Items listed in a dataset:
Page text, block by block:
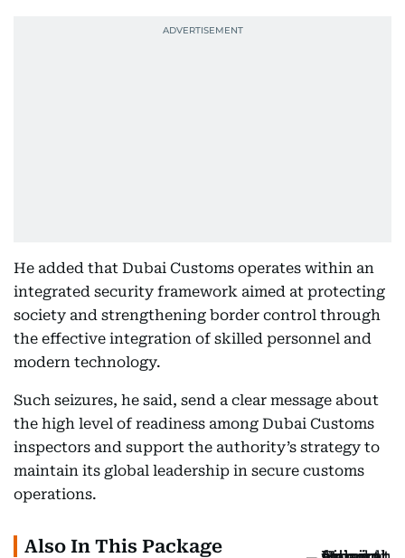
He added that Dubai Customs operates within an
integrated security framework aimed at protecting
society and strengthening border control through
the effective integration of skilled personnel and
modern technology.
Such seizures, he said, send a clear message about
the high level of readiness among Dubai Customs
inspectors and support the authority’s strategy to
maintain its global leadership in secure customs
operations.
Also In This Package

--

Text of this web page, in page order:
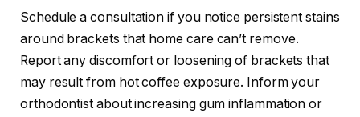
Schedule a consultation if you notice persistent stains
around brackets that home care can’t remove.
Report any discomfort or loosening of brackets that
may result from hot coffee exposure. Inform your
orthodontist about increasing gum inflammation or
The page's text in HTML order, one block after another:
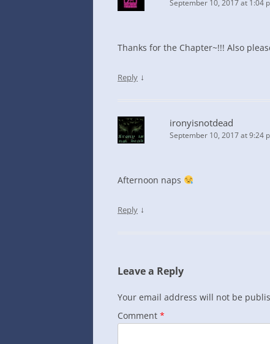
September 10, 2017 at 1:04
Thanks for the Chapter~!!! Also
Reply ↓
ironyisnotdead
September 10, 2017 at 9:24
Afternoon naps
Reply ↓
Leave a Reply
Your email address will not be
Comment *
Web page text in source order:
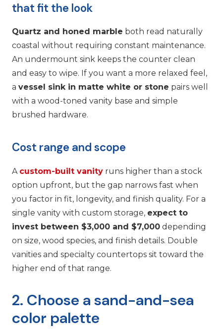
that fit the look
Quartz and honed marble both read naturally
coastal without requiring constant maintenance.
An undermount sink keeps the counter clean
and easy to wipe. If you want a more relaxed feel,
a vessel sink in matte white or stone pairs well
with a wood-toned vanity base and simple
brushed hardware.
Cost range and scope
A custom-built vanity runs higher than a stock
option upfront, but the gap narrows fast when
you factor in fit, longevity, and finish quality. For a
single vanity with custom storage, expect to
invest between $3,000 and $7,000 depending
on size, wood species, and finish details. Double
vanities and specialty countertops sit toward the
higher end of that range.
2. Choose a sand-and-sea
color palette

What is expected:
Now copy each line of the entries that mentions "about".

Finished task:
Such seizures, he said, send a clear message about
orthodontist about increasing gum inflammation or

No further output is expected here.